Consequently, an important tool for managing human-wildlife conflicts is damage compensation schemes, which distribute the costs between those who benefit from conservation and those who suffer the costs of damage (Wang and Macdonald 2006; Nyhus et al. 2003; Schwerdtner and Gruber 2007:354; Fourli 1999). In Norway, this compensation is received after the damage has occurred and the amount of compensation is based on: (1) demands made by the reindeer owners; (2) the number of documented kills (usually a very low percentage of the demands made by the owners); and (3) the number of kills seemed likely by the government (a somewhat subjective judgment, see Anonymous 2001b; Anonymous 2001a:§7 & 8 for more details). It has been argued that a serious problem with such a compensatory scheme (i.e., compensation after the damage has occurred) arises from asymmetric information about the actual damage costs, i.e., since the victim of the damage reports the case to the responsible body, there is an incentive to over-report damages to gain additional income (Schwerdtner and Gruber 2007:356).
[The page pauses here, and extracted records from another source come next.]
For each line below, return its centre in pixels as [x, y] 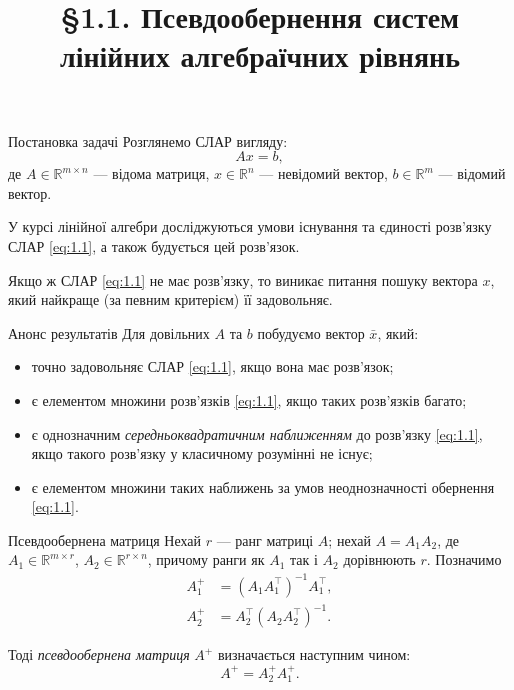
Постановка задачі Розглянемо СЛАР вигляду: [148, 140]
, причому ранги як [206, 559]
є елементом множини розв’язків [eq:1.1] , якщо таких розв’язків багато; [249, 399]
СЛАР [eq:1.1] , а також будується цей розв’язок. [154, 245]
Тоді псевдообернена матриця [99, 654]
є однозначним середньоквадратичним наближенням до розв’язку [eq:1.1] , [257, 433]
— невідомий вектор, [323, 173]
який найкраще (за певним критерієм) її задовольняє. [170, 299]

Furthermore, Bulte and Rondeau (2005:17) have argued that predation compensation programs may alter the optimal number of livestock kept by pastoralists: without compensation, an important cost connected to increasing the number of livestock is the probability that additional animals will be lost to predators. Consequently, while predation may reduce the profitability of raising livestock, or at least the profitability of increasing herd size (Bulte and Rondeau 2005) as livestock owners have to invest resources in order to be able to increase their herd size (Næss et al. 2010; Næss et al. 2009), “[w]ith the risk of predation covered by compensation, it is optimal to increase the stocking rate” (Bulte and Rondeau 2005:17).

On a national scale, predation compensation in the reindeer husbandry in Norway has almost doubled in a 3 year period: in 2004 the compensation was 22,414,000 NOK1 while by 2007 it had increased to 43 020 000 NOK (Anonymous 2008b:31). Furthermore, the Norwegian Government only compensates a fraction of the reported losses, e.g., in 2006/2007, 51 749 reindeer were reported to be lost to predation but only 30% of this reported loss was compensated (1.8% of this again was documented; Anonymous 2008a:40). In light of this, the almost doubling in predation compensation from 2004 to 2007 may arguably represent enormous losses of animals due to predation experienced by reindeer herders in Norway. Consequently, the reindeer husbandry in Norway should be regulated by increased predation rates/overall loss. Nevertheless, during the same period the overall reindeer abundance also increased, setting the stage for the apparently paradoxical situation where both the amount of compensation and reindeer numbers have reached historically high levels (Fig. 1). Moreover, on a national scale the relationship between predation compensation and overall reindeer abundance has changed: before 2004 there seems to have been a negative relationship between predation compensation and abundance (Fig. 2a), while after 2004 the relationship is weakly positive, without a corresponding increase in calf production (Fig. 2b). Predation compensation may thus represent an economic input into the reindeer husbandry that may reduce the need to slaughter and subsequently increase overall reindeer abundance, even though environmental factors like winter climate (Bårdsen et al. 2009; Bårdsen et al. 2008) and density-dependence (e.g., Næss and Bårdsen 2010; Næss et al. 2009; Tveraa et al. 2007) have been shown to influence the reindeer husbandry negatively. Consequently, this paper aims at investigating how both (1) density dependence (DD; current density of animals) and (2) amount of predation compensation (PC) affects individual husbandry units’ future herd size.
Fig. 1

Temporal trends in reindeer abundance (y-axis) and received predation compensation (z-axis) for the Saami reindeer husbandry in Norway from 1997 to 2008 (Anonymous 2005b, 2008b, Table 4.1.7 & 4.3.1)

Fig. 2

The relationship between (a) predation compensation and reindeer abundance and (b) reindeer abundance and number of calves in the Saami reindeer husbandry in Norway from 1997 to 2007 (Anonymous 2005b, 2008b, 2005a, 2008a)

Methods

Study Area

The reindeer husbandry is said to be the cornerstone of the Saami culture in Fennoscandia (Bostedt 2001). Although it is difficult to come up with accurate dating of the origin of reindeer husbandry as a pastoral economy, it developed at least 400 years ago (Riseth and Vatn 2009; Paine 1994; see e.g., Bjørklund 1990; Bostedt 2001 for other estimates) and probably evolved from a hunting culture based on wild reindeer. The newer history of Saami reindeer husbandry can be summarized as being influenced by an increased meat and market adaptation coupled with an increased sedentarization (Riseth 2006). After the Second World War the life of the Saami reindeer herders changed as herding became more an occupation than a way of life. Moreover, during the 1950s access to markets increased, and from the middle of the 1960s the reindeer husbandry underwent major technological changes with the introduction of snowmobiles and later all-terrain vehicles (Riseth and Vatn 2009).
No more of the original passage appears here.